NAME
Bio::Gonzales::Project::Functions - organize your computational experiments
SYNOPSIS
Inspired by A Quick Guide to Organizing Computational Biology Projects this module makes it easy to organise computational biology projects.
$ gonzp init human_genome
$ cd human_genome/analysis
$ gonzp analysis genome_assembly
$ cd genome_assembly
# set up scripts, Makefile, etc.
# ...
$ make human_genome_assembly
$ gonzp analysis genome_annotation # finds the project directory automatically
$ cd ../genome_annotation
# set up scripts, Makefile, etc.
# ...
$ make human_genome_annotation
DESCRIPTION
Project Layout
Create it with gonzp init <project_name>
A project consists of a root directory, containing everything, the paper-draft, analyses, 3rd-party documentation (and perhaps literature), scripts, etc.

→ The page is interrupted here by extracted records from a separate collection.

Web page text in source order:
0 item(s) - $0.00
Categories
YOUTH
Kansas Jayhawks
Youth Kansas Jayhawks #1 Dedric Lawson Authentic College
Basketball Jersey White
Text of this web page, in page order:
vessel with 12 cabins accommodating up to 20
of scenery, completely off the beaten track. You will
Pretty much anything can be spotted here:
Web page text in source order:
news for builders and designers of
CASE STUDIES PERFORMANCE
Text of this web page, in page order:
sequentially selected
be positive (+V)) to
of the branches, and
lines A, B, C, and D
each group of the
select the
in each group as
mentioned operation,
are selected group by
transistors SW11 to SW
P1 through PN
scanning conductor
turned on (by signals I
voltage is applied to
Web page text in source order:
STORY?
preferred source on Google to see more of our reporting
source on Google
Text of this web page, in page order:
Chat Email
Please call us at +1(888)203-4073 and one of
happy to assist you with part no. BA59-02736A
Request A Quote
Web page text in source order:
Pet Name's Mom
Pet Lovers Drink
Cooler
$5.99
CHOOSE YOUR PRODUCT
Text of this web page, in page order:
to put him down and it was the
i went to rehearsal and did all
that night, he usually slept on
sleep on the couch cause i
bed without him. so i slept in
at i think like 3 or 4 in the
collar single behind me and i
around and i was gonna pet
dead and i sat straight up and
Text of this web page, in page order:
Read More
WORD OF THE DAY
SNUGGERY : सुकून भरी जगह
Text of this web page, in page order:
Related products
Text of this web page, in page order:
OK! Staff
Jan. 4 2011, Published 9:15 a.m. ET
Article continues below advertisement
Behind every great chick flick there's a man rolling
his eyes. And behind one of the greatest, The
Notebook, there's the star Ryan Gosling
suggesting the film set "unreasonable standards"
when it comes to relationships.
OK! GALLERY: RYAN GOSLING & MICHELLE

The whole system is based on Makefiles (to start the different analysis steps) and perl modules (surprise, surprise!!).
The documentation goes into the README
file, in whatever format (plain text, markdown, textile, ...) you prefer.
Thus, the basic layout is of an example
project is:
example/Makefile (a Makefile to start single analyses)

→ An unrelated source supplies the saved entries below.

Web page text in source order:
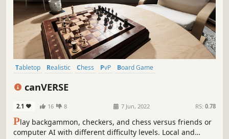
Tabletop Realistic Chess PvP
Board Game
canVERSE
2.1 16 8 7 Jun, 2022 RS: 0.78
Play backgammon, checkers, and chess versus friends or
computer AI with different difficulty levels. Local and
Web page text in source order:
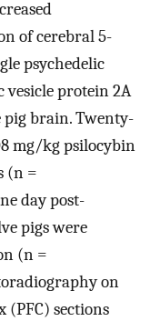
of cerebral 5-
psychedelic
vesicle protein 2A
pig brain. Twenty-
mg/kg psilocybin
(n =
day post-
pigs were
(n =
on
sections
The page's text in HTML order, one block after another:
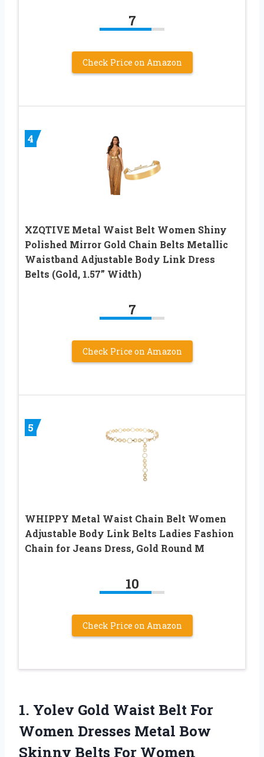
7
Check Price on Amazon
4
XZQTIVE Metal Waist Belt Women Shiny
Polished Mirror Gold Chain Belts Metallic
Waistband Adjustable Body Link Dress
Belts (Gold, 1.57” Width)
7
Check Price on Amazon
5
WHIPPY Metal Waist Chain Belt Women
Adjustable Body Link Belts Ladies Fashion
Chain for Jeans Dress, Gold Round M
10
Check Price on Amazon
1. Yolev Gold Waist Belt For
Women Dresses Metal Bow
Skinny Belts For Women
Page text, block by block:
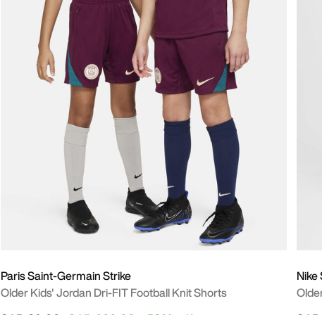
Paris Saint-Germain Strike
Older Kids' Jordan Dri-FIT Football Knit Shorts
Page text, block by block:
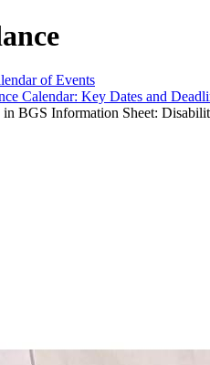
of Events
Calendar: Key Dates and
in BGS Information Sheet:
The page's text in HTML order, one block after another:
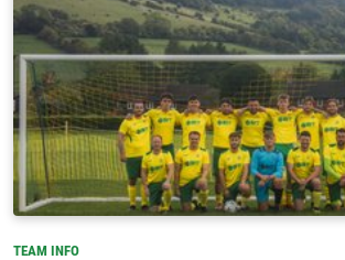
TEAM INFO
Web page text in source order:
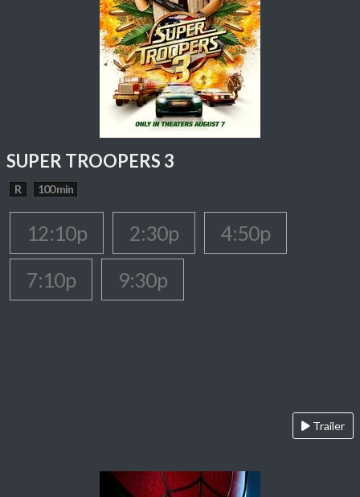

example/README (a overview documentation of the computational experiment)
example/analysis/ (all analyses go in here)
example/data/ (3rd-party data, such as the uniprot database or
experimental results, common to the whole computational
experiment go in here)
example/paper/ (the paper draft goes in here)

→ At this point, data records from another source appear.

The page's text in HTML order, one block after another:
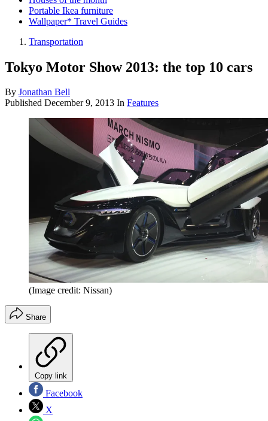
Portable Ikea furniture
Wallpaper* Travel Guides
Transportation
Tokyo Motor Show 2013: the top 10 cars
By Jonathan Bell
Published December 9, 2013 In Features
(Image credit: Nissan)
Share
Copy link
Facebook
X
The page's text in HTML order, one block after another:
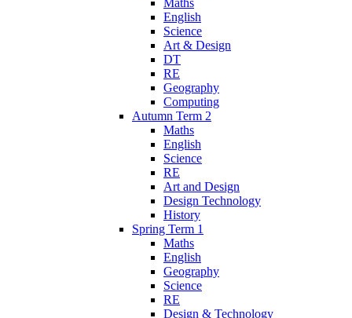
English
Science
Art & Design
DT
RE
Geography
Computing
Autumn Term 2
Maths
English
Science
RE
Art and Design
Design Technology
History
Spring Term 1
Maths
English
Geography
Science
RE
Design & Technology
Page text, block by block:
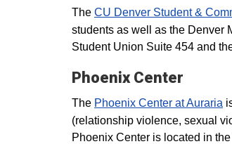
The CU Denver Student &
students as well as the Denver
Student Union Suite 454 and
Phoenix Center
The Phoenix Center at Auraria
(relationship violence, sexual
Phoenix Center is located in
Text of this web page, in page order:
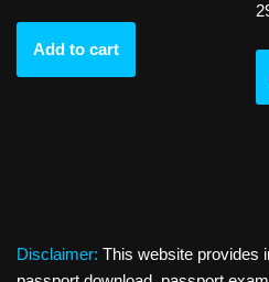
Add to cart
Disclaimer: This website provides
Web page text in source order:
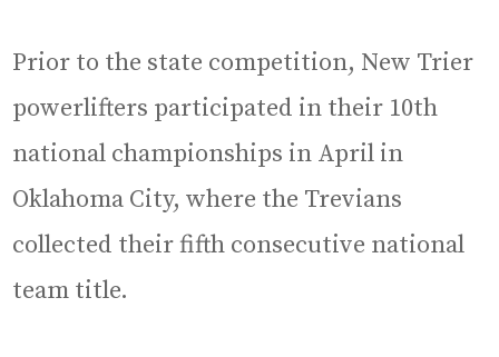
Prior to the state competition, New Trier
powerlifters participated in their 10th
national championships in April in
Oklahoma City, where the Trevians
collected their fifth consecutive national
team title.
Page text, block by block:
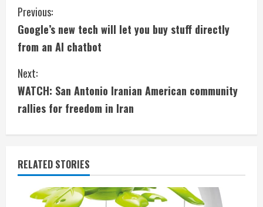
C
o
n
t
i
n
u
Previous:
Google’s new tech will let you buy stuff directly
from an AI chatbot
Next:
WATCH: San Antonio Iranian American community
rallies for freedom in Iran
RELATED STORIES

example/docs/ (3rd-party documentation)
example/lib/ (if some scripts or analyses have a lot in common,
creating a module/library might be helpful)
analysis
Create it with gonzp analysis <analysis_name>
The analysis directory contains all analyses that have been done. One directory per analysis. The layout in example/analysis
is therefore:
./important_computational_experiment/Makefile (the Makefile to start single analysis steps)
./important_computational_experiment/av (the analysis version)
./important_computational_experiment/README (some analysis-specific documentation)
./important_computational_experiment/gonz.conf.yml (configuration stuff, e.g. file locations or parameters)
./important_computational_experiment/2014-01-28/ (the analysis directory derived from the version stored in "av")
./important_computational_experiment/data/ (analysis-specific data)
./important_computational_experiment/playground/ (here you can try stuff)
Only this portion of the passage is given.